▶ [DATA TO USE]
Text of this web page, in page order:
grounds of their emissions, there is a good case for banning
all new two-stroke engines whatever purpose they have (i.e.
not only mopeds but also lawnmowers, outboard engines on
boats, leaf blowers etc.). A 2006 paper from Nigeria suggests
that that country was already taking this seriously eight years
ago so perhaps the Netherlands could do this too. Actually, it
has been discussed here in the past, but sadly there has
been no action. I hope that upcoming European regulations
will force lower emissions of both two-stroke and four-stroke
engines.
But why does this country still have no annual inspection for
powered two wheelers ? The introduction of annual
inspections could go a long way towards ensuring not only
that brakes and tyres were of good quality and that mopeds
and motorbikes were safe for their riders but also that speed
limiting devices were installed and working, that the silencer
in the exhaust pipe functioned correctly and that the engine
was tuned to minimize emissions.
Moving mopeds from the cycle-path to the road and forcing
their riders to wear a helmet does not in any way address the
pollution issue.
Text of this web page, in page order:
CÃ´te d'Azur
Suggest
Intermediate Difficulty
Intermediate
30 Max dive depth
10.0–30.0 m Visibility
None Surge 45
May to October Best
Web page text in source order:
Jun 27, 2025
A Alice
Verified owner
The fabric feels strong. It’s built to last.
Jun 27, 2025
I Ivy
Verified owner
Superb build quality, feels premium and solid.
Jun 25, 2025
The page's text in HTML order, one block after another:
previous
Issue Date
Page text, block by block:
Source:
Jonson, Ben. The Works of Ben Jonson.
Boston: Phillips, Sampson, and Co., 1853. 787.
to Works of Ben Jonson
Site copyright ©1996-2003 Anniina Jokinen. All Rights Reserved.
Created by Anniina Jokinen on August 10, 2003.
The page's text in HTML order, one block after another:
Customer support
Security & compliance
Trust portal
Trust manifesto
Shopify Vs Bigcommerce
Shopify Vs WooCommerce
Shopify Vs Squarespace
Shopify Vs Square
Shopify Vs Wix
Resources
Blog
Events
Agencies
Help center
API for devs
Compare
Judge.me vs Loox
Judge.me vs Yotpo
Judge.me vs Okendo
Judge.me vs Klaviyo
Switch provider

▶ [WHAT THIS TASK INVOLVES] Only the number is wanted here. How many lines in the entries contain "from"?

▶ [ANSWER BOX] 2